Implementation: `${CLAUDE_PLUGIN_ROOT}/skills/verification/test-affected.sh`

### What it runs

| Change touches | Runs |
|---|---|
| `backend/**/*.py` | `pytest --testmon -x -q -m "not slow and not external"` |
| `frontend/packages/*/src/**` | `bun x vitest run --changed <since>` in the package dir |
| `frontend/src/**` | `bun x vitest run --changed <since>` |
| `.woodpecker/**` / `scripts/**` | syntax validation (`yq` / `shellcheck`) |

### Budget enforcement

- Total wall-clock budget: **30s** (configurable via `--budget`)
- On timeout: SIGTERM the runner, print `Unrun N tests — covered in CI`
- Exit code: `0` green / `1` red / `2` budget exceeded (advisory)

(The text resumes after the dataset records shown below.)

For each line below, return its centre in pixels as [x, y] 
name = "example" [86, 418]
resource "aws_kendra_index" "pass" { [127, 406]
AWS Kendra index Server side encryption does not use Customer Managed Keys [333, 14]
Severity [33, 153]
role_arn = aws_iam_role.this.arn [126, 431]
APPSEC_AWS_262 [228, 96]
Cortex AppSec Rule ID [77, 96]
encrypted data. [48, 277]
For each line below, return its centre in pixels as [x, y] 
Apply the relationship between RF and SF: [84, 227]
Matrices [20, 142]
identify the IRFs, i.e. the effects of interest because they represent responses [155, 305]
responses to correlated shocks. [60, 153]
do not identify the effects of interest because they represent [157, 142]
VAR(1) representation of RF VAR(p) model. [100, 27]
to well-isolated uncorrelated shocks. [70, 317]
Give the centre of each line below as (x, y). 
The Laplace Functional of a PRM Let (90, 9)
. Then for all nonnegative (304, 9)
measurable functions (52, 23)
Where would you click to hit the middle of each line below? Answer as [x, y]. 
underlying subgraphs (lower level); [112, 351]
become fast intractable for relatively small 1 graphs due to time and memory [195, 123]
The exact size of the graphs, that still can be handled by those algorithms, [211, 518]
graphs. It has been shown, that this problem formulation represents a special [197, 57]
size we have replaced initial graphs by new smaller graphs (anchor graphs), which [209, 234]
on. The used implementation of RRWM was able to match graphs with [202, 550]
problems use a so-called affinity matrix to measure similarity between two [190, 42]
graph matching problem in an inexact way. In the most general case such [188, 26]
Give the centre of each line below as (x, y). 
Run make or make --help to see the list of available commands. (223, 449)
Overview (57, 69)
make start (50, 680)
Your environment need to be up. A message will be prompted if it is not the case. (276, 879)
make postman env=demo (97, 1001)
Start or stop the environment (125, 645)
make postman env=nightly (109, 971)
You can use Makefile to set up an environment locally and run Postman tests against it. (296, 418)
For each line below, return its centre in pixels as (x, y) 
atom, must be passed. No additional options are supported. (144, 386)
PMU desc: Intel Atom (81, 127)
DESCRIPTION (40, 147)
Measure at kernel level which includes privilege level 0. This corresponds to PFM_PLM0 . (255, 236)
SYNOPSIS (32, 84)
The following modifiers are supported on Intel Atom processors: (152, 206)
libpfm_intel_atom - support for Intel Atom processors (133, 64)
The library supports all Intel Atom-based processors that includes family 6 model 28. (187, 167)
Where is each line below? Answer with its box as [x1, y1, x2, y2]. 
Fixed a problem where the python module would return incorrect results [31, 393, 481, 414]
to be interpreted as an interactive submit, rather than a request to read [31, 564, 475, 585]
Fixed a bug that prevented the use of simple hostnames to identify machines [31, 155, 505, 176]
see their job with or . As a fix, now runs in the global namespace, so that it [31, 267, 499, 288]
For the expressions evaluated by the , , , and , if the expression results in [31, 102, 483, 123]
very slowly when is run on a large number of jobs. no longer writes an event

### pytest-testmon fallback chain (TIA — Test Impact Analysis)

1. If `backend/.testmondata` exists → use `--testmon` (SQLite TIA cache)
2. Else if `.testmondata` missing → fall back to `--lf` (last-failed)
3. Else → select by filepath map (`backend/app/X.py → backend/tests/.../test_X.py`)

### Test cache pluggable backends (CATO Rule 9)

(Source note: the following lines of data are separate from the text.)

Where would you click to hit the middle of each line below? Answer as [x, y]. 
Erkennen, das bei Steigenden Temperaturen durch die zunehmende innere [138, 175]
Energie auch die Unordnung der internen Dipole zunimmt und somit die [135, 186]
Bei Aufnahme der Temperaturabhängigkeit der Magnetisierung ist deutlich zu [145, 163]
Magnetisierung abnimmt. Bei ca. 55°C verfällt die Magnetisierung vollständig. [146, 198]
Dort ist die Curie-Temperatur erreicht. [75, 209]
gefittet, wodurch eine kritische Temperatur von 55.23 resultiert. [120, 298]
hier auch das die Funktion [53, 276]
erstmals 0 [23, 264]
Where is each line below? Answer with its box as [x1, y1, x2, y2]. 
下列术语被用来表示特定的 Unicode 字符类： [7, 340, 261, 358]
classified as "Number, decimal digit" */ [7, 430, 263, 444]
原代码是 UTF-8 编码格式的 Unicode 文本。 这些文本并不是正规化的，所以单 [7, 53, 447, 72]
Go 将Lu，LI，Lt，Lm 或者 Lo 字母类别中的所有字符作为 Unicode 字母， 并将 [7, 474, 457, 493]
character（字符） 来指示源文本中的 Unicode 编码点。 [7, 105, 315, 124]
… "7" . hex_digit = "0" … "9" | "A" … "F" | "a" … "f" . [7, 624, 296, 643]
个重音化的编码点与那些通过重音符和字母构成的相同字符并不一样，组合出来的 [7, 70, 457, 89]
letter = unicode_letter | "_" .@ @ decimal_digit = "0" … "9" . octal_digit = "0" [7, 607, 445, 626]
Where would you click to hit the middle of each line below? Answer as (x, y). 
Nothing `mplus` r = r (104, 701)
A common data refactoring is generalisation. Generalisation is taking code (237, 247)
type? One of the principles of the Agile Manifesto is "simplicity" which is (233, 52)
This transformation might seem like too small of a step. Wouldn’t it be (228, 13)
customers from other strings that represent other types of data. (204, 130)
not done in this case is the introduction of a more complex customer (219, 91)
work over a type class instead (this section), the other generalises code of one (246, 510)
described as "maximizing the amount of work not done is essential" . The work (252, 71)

The `.testmondata` SQLite blob can be shared across CI agents via:

1. **Valkey** (preferred, ~5ms latency) — `VALKEY_URL` env var
2. **Forgejo generic package registry** (portable) — `FORGEJO_API` + `FORGEJO_TOKEN`
3. **Filesystem / NFS mount** (simplest) — `CATO_TESTMON_FS_DIR`

Key schema: `cato:testmondata:{branch}:py{major.minor}`, TTL 14 days.
SQLite magic-byte validation rejects corrupt blobs (cache poisoning guard).
Missing config → cache is skipped (cold seed), never fails CI.

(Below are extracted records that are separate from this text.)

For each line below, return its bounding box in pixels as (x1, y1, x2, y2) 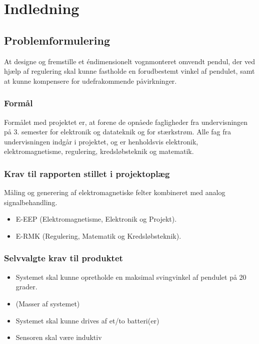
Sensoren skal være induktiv (15, 332, 102, 342)
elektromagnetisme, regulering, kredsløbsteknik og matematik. (4, 146, 194, 156)
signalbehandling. (4, 197, 57, 207)
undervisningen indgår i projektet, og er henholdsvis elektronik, (4, 136, 198, 146)
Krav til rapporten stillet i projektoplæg (4, 167, 170, 180)
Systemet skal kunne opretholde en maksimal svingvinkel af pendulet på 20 (15, 271, 246, 282)
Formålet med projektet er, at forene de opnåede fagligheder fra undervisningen (4, 116, 248, 127)
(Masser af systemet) (15, 298, 80, 308)
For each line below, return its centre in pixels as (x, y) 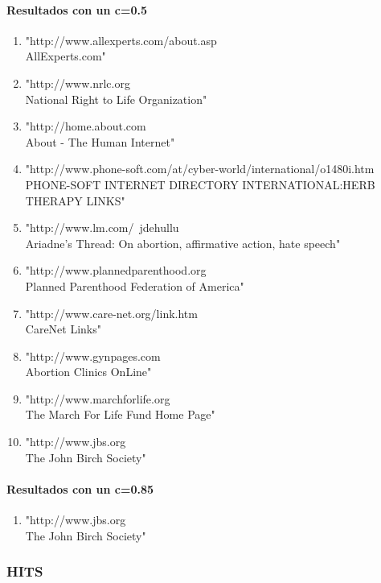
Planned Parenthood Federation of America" (135, 285)
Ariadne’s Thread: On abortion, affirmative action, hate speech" (183, 243)
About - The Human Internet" (100, 141)
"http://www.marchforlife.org (98, 398)
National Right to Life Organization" (116, 99)
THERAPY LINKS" (75, 200)
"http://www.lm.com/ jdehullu (102, 227)
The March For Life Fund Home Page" (120, 414)
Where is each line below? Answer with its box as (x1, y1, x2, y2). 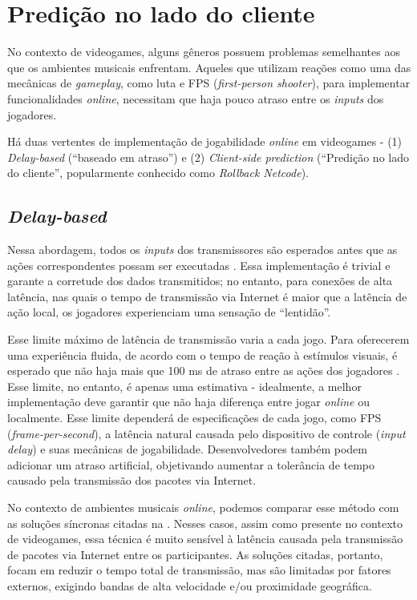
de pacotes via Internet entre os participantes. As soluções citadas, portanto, (7, 546, 383, 562)
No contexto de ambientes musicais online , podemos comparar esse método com (7, 498, 399, 515)
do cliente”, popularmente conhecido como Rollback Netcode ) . (7, 164, 309, 181)
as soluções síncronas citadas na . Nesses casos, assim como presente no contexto (7, 514, 403, 531)
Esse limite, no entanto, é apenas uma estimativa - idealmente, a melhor (7, 377, 362, 394)
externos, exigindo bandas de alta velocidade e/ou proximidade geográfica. (7, 577, 372, 594)
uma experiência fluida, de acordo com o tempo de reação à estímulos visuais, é (7, 346, 398, 363)
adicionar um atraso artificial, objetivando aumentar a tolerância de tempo (7, 456, 375, 473)

### G1 pre-push gate integration

Hook: `${CLAUDE_PLUGIN_ROOT}/hooks/pre-push-affected`
- PreToolUse on `Bash(git push …)` — runs the sub-mode advisory v1
- Logs results to `~/.claude/ci-health.jsonl` (does NOT block push by default)
- Flip to blocking via env `ATLAS_G1_BLOCKING=true` (Phase 5 hazy-mapping-stallman)
- Opt-out: `ATLAS_SKIP_G1=1` one-shot bypass

### vitest --changed pattern

Frontend stream uses Vitest's native `--changed <since>` flag — no custom
diff parsing. Vitest computes the dependency graph and runs only tests whose
imports transitively touch a changed file. `--passWithNoTests` ensures clean
exit when no frontend changes.

### References

- pytest-testmon: https://pypi.org/project/pytest-testmon/
- vitest --changed: https://vitest.dev/guide/cli#changed
- CATO orchestration: `.claude/rules/cato-orchestration.md` (Synapse repo)
- Plan parent (G1 doctrine): `.blueprint/plans/hazy-mapping-stallman.md` Section F / T3.2

---

## Verify-App Orchestrator (SOTA 2026 — sp6)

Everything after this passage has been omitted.